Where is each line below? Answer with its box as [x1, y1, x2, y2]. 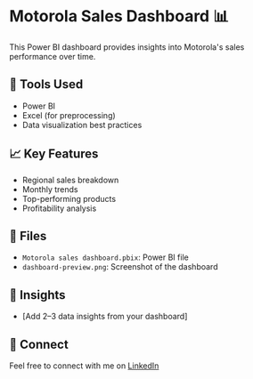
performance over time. [9, 51, 96, 61]
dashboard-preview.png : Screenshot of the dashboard [21, 262, 218, 272]
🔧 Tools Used [9, 77, 84, 93]
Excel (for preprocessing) [21, 109, 116, 120]
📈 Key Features [9, 147, 99, 162]
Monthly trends [21, 183, 78, 195]
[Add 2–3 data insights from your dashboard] [21, 311, 188, 322]
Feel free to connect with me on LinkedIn [9, 360, 159, 371]
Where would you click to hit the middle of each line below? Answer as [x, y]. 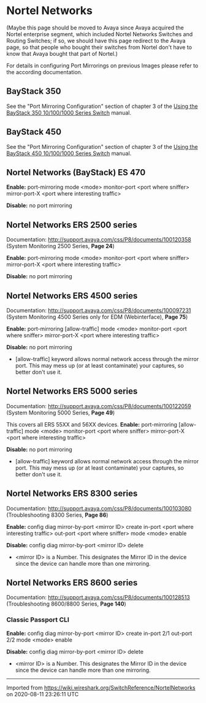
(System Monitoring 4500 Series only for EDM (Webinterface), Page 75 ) [97, 317]
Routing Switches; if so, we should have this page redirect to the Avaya [96, 40]
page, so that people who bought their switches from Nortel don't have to [99, 47]
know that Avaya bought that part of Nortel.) [62, 53]
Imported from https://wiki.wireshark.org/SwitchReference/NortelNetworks [101, 688]
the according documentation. [44, 72]
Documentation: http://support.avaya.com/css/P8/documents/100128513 [98, 598]
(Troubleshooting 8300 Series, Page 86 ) [57, 515]
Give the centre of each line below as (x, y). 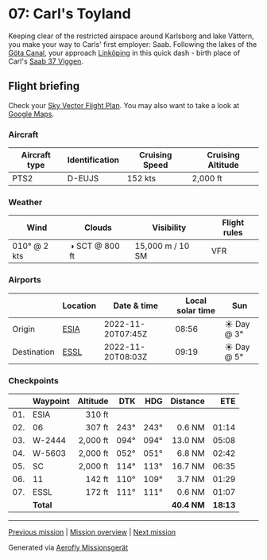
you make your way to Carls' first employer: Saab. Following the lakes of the (133, 44)
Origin (24, 329)
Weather (25, 202)
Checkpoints (34, 380)
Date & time (136, 305)
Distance (188, 401)
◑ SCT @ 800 (95, 246)
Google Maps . (31, 114)
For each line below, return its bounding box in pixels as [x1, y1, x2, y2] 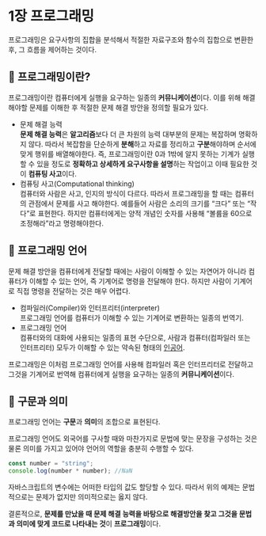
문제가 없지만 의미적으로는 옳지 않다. [35, 492, 148, 502]
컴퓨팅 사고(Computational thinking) [19, 179, 135, 188]
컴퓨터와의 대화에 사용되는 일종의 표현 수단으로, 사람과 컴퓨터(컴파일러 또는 [19, 333, 251, 342]
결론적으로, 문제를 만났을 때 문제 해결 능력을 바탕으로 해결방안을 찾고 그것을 [8, 509, 237, 519]
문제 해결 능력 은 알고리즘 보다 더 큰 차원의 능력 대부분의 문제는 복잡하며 [19, 129, 237, 139]
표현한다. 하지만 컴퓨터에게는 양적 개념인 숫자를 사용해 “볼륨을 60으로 [37, 208, 253, 218]
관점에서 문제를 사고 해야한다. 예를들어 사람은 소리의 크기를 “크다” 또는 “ [28, 199, 251, 208]
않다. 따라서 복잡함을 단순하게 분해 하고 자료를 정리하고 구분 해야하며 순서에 [28, 139, 257, 149]
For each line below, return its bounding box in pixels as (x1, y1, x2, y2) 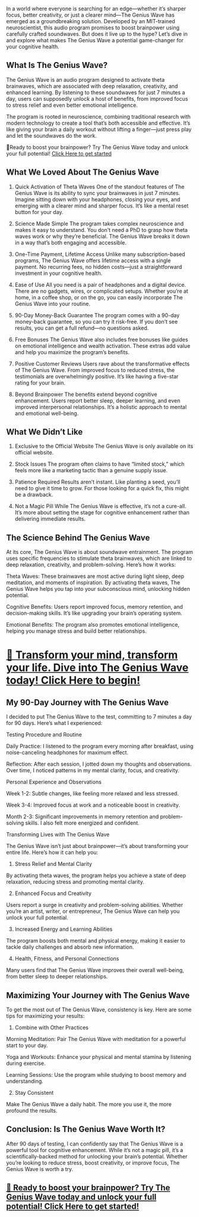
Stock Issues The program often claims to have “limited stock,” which (14, 460, 185, 467)
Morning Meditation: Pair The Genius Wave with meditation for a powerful (6, 1036, 186, 1043)
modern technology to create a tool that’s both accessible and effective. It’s (6, 119, 191, 126)
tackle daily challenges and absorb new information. (6, 943, 134, 950)
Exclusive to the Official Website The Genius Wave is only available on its (14, 442, 194, 450)
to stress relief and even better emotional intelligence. (6, 101, 138, 109)
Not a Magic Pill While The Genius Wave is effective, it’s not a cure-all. (14, 503, 187, 510)
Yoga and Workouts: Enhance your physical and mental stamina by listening (6, 1054, 192, 1061)
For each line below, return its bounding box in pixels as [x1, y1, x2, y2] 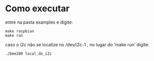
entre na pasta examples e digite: [5, 19, 73, 25]
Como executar [5, 3, 70, 14]
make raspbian [5, 29, 35, 33]
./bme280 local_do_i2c [5, 51, 52, 56]
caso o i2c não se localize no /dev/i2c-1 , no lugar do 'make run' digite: [5, 41, 150, 47]
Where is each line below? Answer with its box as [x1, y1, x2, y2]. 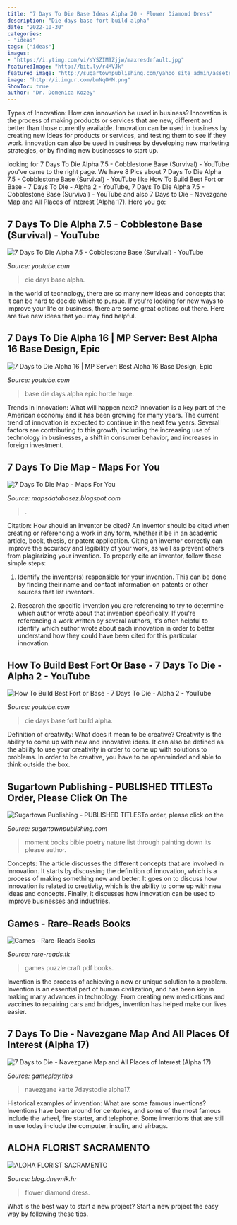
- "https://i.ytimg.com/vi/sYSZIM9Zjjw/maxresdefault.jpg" [7, 57, 185, 64]
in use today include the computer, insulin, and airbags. [7, 1121, 168, 1129]
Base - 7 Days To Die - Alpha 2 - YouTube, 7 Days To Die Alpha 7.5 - [7, 183, 205, 191]
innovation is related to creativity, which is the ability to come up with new [7, 882, 222, 890]
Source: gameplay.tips [7, 1071, 73, 1080]
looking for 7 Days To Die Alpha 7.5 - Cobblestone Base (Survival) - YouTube [7, 160, 229, 168]
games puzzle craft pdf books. [24, 964, 114, 972]
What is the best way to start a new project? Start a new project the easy [7, 1202, 219, 1210]
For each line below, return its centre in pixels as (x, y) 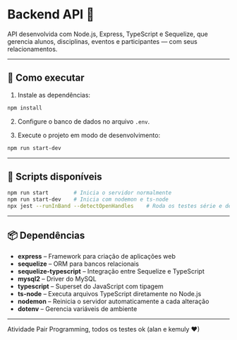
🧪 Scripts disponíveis (55, 176)
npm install (25, 108)
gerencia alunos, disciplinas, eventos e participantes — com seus (102, 41)
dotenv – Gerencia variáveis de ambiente (77, 309)
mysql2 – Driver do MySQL (57, 279)
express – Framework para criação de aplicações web (97, 256)
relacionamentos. (32, 49)
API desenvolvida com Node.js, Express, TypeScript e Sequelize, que (108, 34)
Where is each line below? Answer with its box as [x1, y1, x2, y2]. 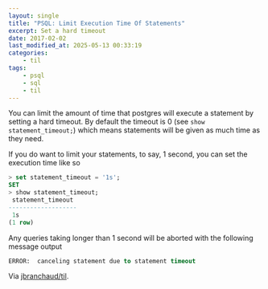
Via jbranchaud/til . [8, 271, 69, 281]
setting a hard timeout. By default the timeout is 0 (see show [8, 117, 205, 127]
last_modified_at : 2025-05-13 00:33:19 [8, 42, 142, 50]
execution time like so [8, 158, 80, 168]
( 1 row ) [8, 218, 35, 226]
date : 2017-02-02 [8, 34, 67, 43]
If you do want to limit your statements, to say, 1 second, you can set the [8, 149, 248, 159]
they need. [8, 134, 44, 144]
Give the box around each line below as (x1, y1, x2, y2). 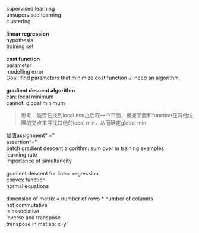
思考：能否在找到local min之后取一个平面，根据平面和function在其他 (20, 112, 188, 119)
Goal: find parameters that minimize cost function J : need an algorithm (6, 74, 179, 81)
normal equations (6, 183, 49, 189)
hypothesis (6, 37, 34, 43)
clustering (6, 18, 31, 24)
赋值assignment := (6, 132, 52, 139)
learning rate (6, 151, 37, 158)
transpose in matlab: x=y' (6, 221, 68, 227)
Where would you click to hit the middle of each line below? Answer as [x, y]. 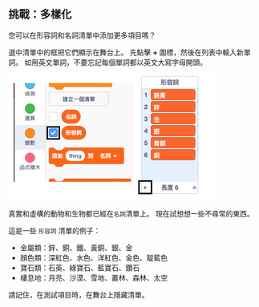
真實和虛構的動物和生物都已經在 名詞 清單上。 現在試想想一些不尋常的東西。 [131, 213]
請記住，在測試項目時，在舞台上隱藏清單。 [79, 294]
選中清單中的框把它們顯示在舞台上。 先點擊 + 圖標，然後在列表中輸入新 [126, 52]
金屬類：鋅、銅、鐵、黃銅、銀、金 [76, 248]
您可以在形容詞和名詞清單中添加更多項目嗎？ [82, 35]
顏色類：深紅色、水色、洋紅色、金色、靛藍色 [94, 257]
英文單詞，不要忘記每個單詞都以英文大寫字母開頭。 [122, 62]
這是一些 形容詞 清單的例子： [55, 230]
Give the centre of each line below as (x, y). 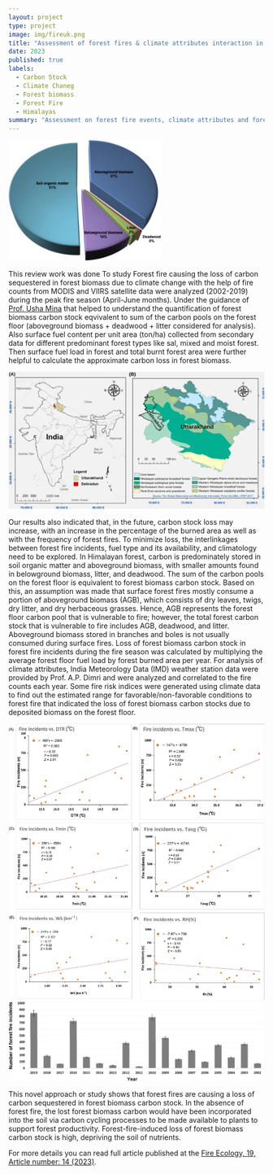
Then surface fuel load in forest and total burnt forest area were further (128, 352)
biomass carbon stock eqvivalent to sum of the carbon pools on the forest (132, 317)
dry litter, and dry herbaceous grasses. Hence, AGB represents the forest (131, 609)
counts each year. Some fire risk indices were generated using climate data (134, 687)
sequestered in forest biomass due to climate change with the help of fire (131, 283)
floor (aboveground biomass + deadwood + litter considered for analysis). (132, 326)
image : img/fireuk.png (47, 34)
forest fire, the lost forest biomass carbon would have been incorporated (130, 1111)
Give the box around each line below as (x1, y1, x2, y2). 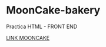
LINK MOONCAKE (6, 34, 50, 41)
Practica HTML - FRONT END (6, 23, 78, 30)
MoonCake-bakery (6, 4, 101, 17)
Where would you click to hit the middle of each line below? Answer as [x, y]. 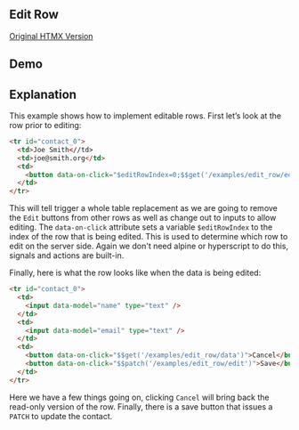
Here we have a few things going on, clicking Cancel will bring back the [139, 397]
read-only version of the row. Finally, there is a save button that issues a [141, 406]
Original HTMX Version [51, 36]
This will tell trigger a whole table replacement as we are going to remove [144, 208]
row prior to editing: [45, 126]
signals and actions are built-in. [67, 256]
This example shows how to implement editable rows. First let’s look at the [145, 116]
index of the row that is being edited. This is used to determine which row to [149, 237]
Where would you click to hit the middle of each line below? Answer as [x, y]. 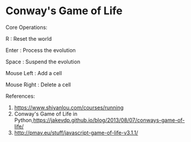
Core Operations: [27, 27]
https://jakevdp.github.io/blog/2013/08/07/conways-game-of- [109, 120]
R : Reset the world [28, 38]
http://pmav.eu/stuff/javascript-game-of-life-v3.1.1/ [76, 133]
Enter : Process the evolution [41, 50]
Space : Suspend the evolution [43, 62]
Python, [24, 120]
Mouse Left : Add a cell [34, 73]
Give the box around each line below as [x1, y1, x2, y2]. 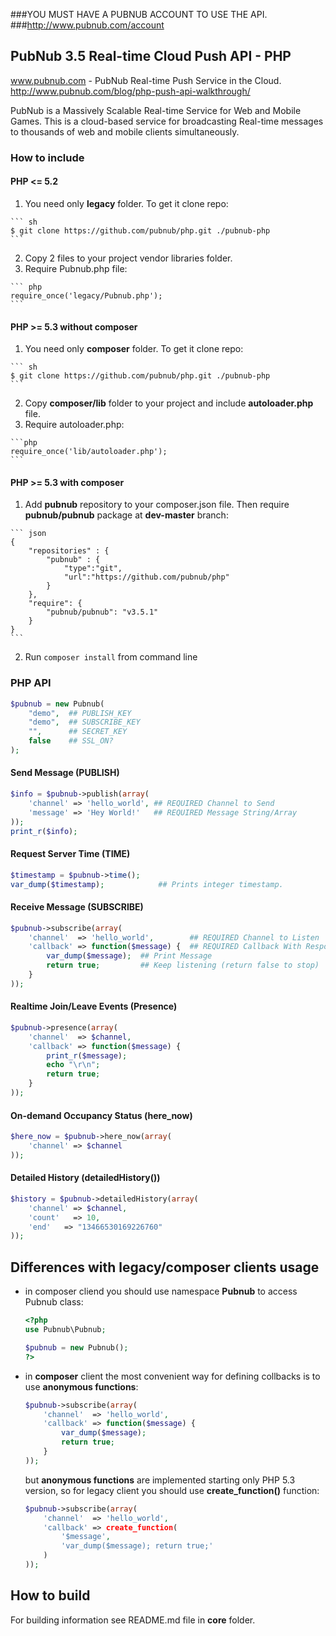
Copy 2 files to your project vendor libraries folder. [24, 252, 233, 264]
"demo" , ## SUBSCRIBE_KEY [28, 717, 141, 728]
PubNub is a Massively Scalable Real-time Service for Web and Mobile [10, 104, 302, 116]
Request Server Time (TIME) [10, 848, 131, 860]
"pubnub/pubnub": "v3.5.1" [46, 607, 159, 618]
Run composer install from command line [24, 651, 198, 663]
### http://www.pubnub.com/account [10, 19, 165, 31]
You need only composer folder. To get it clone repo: [24, 343, 244, 355]
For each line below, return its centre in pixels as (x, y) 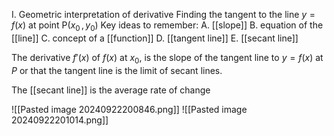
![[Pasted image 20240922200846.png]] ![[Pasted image (129, 109)
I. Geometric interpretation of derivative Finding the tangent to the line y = (163, 14)
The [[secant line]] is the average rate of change (111, 90)
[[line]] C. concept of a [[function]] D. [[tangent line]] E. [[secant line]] (155, 38)
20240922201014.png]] (60, 120)
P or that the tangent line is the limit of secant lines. (117, 70)
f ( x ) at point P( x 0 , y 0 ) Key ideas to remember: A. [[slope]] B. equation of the (167, 26)
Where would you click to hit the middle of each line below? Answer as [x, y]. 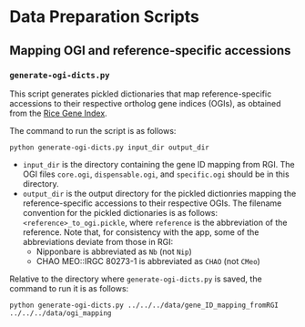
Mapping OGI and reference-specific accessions [150, 51]
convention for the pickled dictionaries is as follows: [120, 212]
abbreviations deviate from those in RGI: [98, 241]
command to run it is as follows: [69, 288]
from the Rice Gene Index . [58, 113]
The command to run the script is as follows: [93, 130]
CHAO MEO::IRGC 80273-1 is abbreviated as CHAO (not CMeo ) [148, 261]
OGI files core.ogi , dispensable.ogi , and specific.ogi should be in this [156, 174]
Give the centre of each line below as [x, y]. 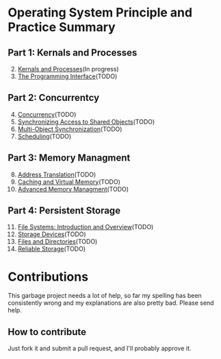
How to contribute [47, 332]
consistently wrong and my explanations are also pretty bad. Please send [111, 303]
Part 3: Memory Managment [69, 158]
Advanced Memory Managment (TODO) [73, 189]
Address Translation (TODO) [57, 174]
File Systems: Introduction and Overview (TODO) [86, 227]
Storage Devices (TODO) [52, 234]
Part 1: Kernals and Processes [73, 53]
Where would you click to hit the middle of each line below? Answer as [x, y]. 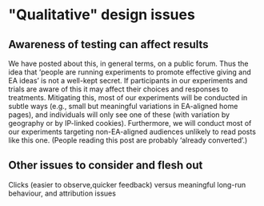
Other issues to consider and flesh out [106, 166]
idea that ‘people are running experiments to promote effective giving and [130, 72]
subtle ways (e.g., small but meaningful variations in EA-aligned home [123, 106]
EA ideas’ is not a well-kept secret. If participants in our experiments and [128, 81]
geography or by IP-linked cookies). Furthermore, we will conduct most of [130, 123]
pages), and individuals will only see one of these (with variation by [119, 115]
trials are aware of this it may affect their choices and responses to [118, 89]
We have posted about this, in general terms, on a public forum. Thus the [128, 63]
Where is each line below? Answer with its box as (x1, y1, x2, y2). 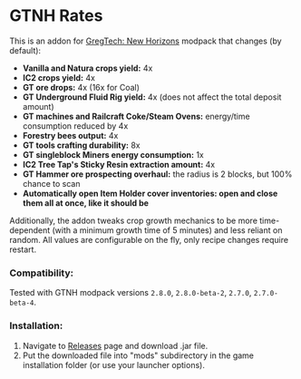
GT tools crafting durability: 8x (22, 140, 141, 151)
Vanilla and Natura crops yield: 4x (22, 63, 153, 73)
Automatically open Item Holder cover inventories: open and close (22, 188, 278, 199)
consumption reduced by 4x (22, 120, 129, 131)
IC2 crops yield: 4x (22, 72, 95, 83)
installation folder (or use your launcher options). (22, 359, 206, 370)
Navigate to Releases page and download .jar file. (22, 340, 209, 351)
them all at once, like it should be (22, 197, 150, 209)
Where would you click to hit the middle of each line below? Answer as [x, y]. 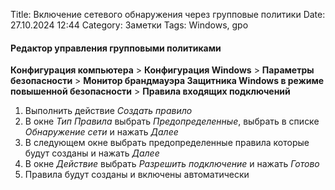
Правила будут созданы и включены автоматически [137, 175]
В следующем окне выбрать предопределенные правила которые [167, 143]
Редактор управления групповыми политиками [116, 48]
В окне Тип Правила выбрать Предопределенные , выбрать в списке [172, 121]
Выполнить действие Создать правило [108, 111]
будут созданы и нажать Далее [92, 153]
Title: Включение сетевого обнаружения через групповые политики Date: [168, 14]
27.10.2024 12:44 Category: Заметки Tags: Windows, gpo [129, 25]
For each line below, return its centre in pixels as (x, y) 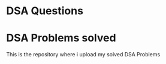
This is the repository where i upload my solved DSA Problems (83, 55)
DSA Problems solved (61, 38)
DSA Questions (45, 11)
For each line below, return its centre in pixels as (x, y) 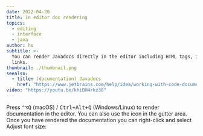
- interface (27, 34)
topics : (16, 23)
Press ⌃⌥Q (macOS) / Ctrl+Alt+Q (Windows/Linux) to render (83, 107)
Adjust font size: (27, 126)
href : (24, 85)
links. (20, 62)
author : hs (20, 46)
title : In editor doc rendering (47, 17)
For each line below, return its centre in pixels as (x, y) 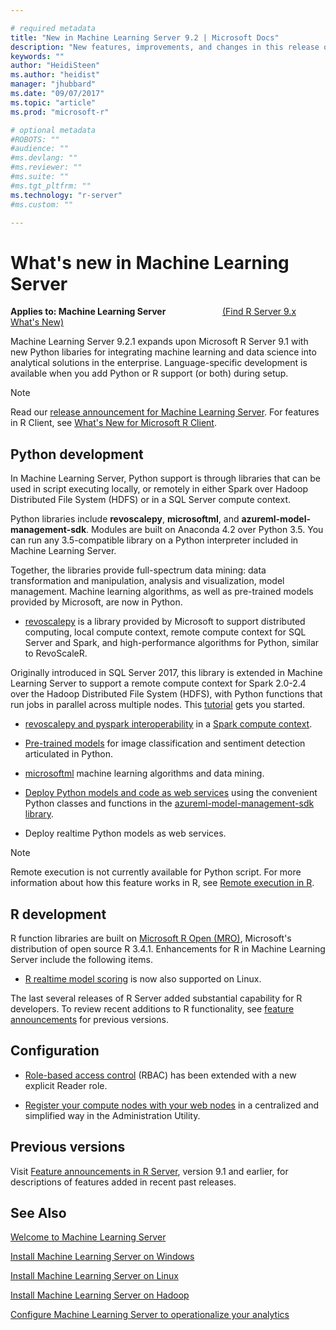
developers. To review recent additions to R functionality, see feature (152, 1008)
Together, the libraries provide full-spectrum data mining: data (138, 570)
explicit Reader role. (66, 1085)
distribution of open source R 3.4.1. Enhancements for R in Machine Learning (168, 948)
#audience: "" (40, 149)
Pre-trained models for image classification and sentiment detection (165, 743)
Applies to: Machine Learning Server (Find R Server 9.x (153, 312)
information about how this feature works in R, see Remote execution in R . (162, 883)
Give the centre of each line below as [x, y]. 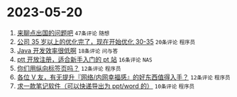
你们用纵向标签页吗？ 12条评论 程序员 [69, 68]
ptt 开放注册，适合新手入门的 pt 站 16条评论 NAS [84, 59]
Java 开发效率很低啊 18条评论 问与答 [67, 50]
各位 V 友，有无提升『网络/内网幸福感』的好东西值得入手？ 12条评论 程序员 [123, 77]
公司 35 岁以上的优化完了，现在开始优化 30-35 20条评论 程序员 [106, 41]
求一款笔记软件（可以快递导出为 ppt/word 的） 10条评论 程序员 [106, 86]
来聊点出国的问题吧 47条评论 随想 [63, 33]
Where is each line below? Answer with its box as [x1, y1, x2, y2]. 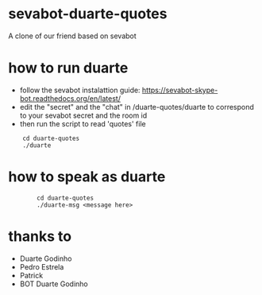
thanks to [8, 227, 72, 245]
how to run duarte [8, 59, 129, 77]
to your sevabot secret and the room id [19, 111, 148, 120]
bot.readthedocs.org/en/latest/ [19, 93, 121, 103]
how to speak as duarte [8, 168, 166, 186]
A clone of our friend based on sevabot [8, 31, 137, 41]
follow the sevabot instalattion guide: [19, 85, 141, 95]
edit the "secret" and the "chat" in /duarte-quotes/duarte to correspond [19, 102, 254, 111]
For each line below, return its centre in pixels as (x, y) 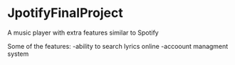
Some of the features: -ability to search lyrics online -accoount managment (118, 46)
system (18, 54)
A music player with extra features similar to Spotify (83, 32)
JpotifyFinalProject (65, 13)
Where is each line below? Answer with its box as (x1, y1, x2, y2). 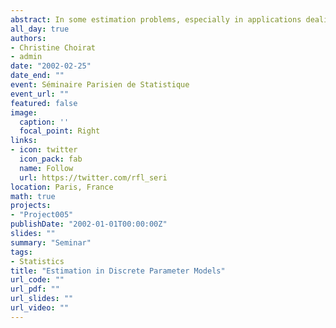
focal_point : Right (19, 126, 101, 136)
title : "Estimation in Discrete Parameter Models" (10, 266, 226, 276)
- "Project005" (10, 210, 74, 220)
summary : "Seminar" (10, 237, 92, 248)
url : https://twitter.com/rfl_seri (19, 172, 168, 183)
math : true (10, 191, 56, 201)
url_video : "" (10, 303, 70, 313)
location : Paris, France (10, 182, 114, 192)
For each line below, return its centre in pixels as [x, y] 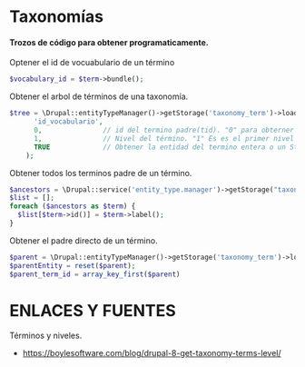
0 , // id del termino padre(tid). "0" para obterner [164, 130]
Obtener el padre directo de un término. [84, 240]
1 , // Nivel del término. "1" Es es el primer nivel [164, 138]
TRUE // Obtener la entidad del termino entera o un [159, 147]
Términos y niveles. [46, 336]
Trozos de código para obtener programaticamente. [109, 42]
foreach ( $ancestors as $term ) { [73, 206]
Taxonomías [57, 17]
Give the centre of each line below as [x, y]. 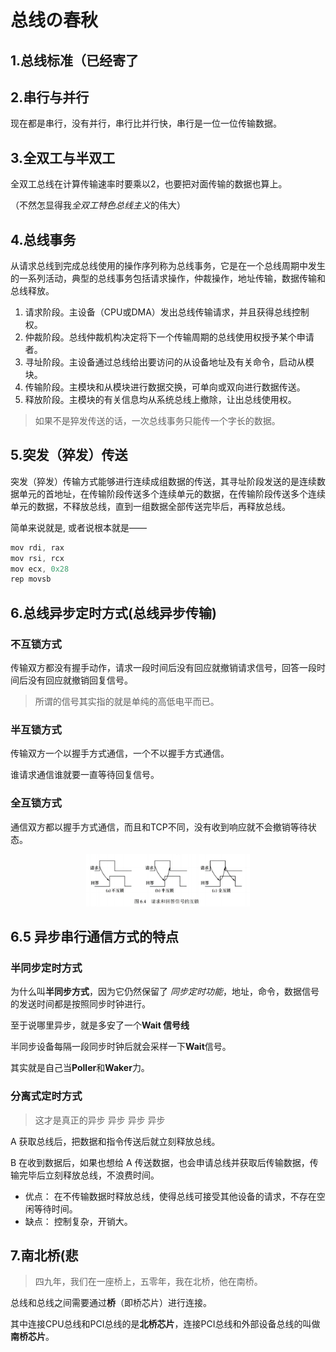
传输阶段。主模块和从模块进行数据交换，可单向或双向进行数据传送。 [165, 387]
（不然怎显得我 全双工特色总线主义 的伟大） [98, 205]
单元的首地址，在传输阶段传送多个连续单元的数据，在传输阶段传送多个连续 [172, 493]
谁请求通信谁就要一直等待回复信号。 [85, 775]
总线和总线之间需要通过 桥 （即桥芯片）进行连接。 [111, 1303]
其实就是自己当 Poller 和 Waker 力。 [80, 1068]
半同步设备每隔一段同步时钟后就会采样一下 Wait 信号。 [121, 1047]
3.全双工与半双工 [63, 157]

**WHAT YOU WILL DO**. Leaving every picture out, write out exactly the lines from the one that holds "location : Paris, France (10, 182, 114, 192)" through the end of the listing, both included.

**RESULT FOR THIS TASK**.
location : Paris, France (10, 182, 114, 192)
For each line below, return its centre in pixels as [x, y] 
0 , // id del termino padre(tid). "0" para obterner [164, 130]
Obtener el padre directo de un término. [84, 240]
1 , // Nivel del término. "1" Es es el primer nivel [164, 138]
TRUE // Obtener la entidad del termino entera o un [159, 147]
Términos y niveles. [46, 336]
Trozos de código para obtener programaticamente. [109, 42]
foreach ( $ancestors as $term ) { [73, 206]
Taxonomías [57, 17]
Give the centre of each line below as [x, y]. 
传输阶段。主模块和从模块进行数据交换，可单向或双向进行数据传送。 [165, 387]
（不然怎显得我 全双工特色总线主义 的伟大） [98, 205]
单元的首地址，在传输阶段传送多个连续单元的数据，在传输阶段传送多个连续 [172, 493]
谁请求通信谁就要一直等待回复信号。 [85, 775]
总线和总线之间需要通过 桥 （即桥芯片）进行连接。 [111, 1303]
其实就是自己当 Poller 和 Waker 力。 [80, 1068]
半同步设备每隔一段同步时钟后就会采样一下 Wait 信号。 [121, 1047]
3.全双工与半双工 [63, 157]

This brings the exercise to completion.